Work instruction:
Show every line from the entries that follow which holds the word "than".

+++ Available data

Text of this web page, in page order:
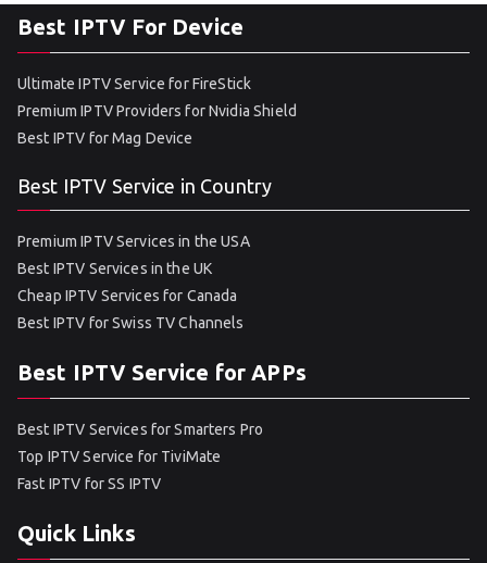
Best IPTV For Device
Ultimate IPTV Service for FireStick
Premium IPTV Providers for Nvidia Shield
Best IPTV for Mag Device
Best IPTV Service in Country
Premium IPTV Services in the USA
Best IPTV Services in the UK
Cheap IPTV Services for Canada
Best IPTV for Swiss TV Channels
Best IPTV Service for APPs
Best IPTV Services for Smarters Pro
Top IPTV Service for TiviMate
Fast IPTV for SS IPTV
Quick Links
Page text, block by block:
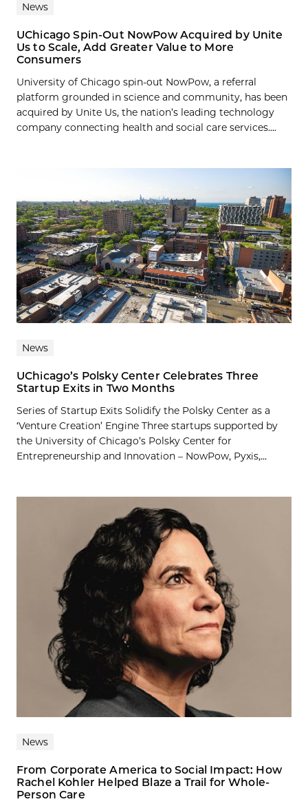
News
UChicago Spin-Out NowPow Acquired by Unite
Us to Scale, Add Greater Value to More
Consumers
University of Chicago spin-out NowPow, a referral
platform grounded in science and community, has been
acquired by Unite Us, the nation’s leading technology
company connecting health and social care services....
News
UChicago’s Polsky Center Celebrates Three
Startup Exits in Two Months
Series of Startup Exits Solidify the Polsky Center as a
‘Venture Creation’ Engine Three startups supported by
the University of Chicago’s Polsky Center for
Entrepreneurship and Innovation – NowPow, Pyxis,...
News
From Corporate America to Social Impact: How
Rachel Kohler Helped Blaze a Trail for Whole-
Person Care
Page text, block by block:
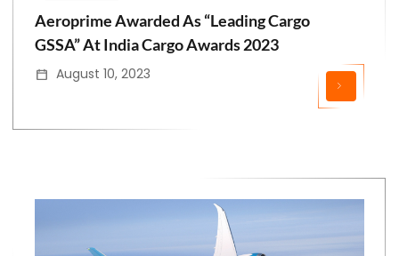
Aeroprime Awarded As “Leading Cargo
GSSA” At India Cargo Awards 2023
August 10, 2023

++++++
+++ Available data

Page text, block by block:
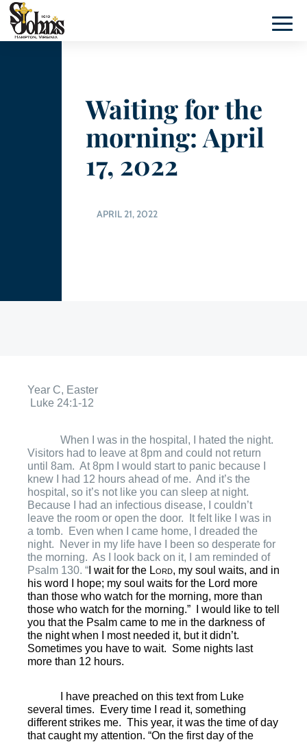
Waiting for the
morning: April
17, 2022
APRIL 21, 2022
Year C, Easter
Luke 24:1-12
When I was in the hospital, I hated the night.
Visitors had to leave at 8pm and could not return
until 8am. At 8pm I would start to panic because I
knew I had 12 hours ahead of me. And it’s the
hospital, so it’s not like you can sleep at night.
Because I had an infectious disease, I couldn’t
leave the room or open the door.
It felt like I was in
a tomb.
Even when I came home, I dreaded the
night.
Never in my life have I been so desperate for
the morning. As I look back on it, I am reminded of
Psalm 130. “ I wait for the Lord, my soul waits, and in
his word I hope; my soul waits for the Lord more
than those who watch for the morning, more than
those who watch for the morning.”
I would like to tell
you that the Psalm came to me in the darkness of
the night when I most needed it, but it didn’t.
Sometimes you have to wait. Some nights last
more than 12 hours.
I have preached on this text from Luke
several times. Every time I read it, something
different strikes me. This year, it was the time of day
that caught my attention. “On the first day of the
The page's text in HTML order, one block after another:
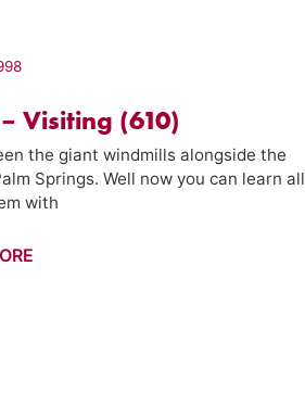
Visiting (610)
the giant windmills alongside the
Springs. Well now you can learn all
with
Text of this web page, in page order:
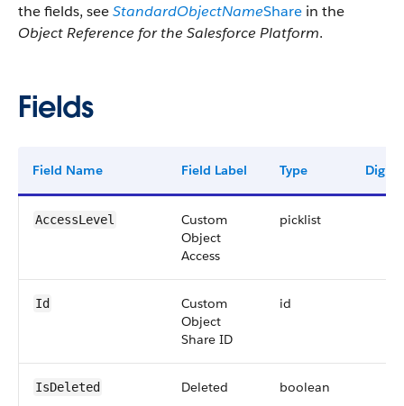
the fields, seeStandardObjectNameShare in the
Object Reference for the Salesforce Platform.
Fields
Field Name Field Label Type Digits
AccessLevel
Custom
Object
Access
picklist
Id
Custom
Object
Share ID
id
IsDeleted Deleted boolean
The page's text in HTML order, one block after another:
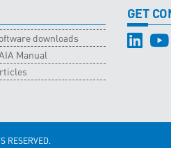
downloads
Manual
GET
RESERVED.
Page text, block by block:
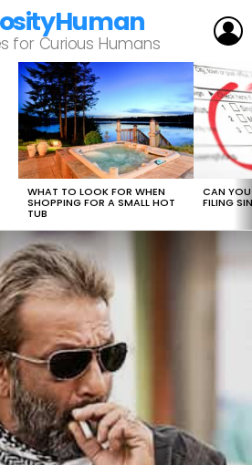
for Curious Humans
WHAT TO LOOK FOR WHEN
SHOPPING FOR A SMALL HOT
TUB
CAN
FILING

++++++

Response:
than those who watch for the morning, more than
more than 12 hours.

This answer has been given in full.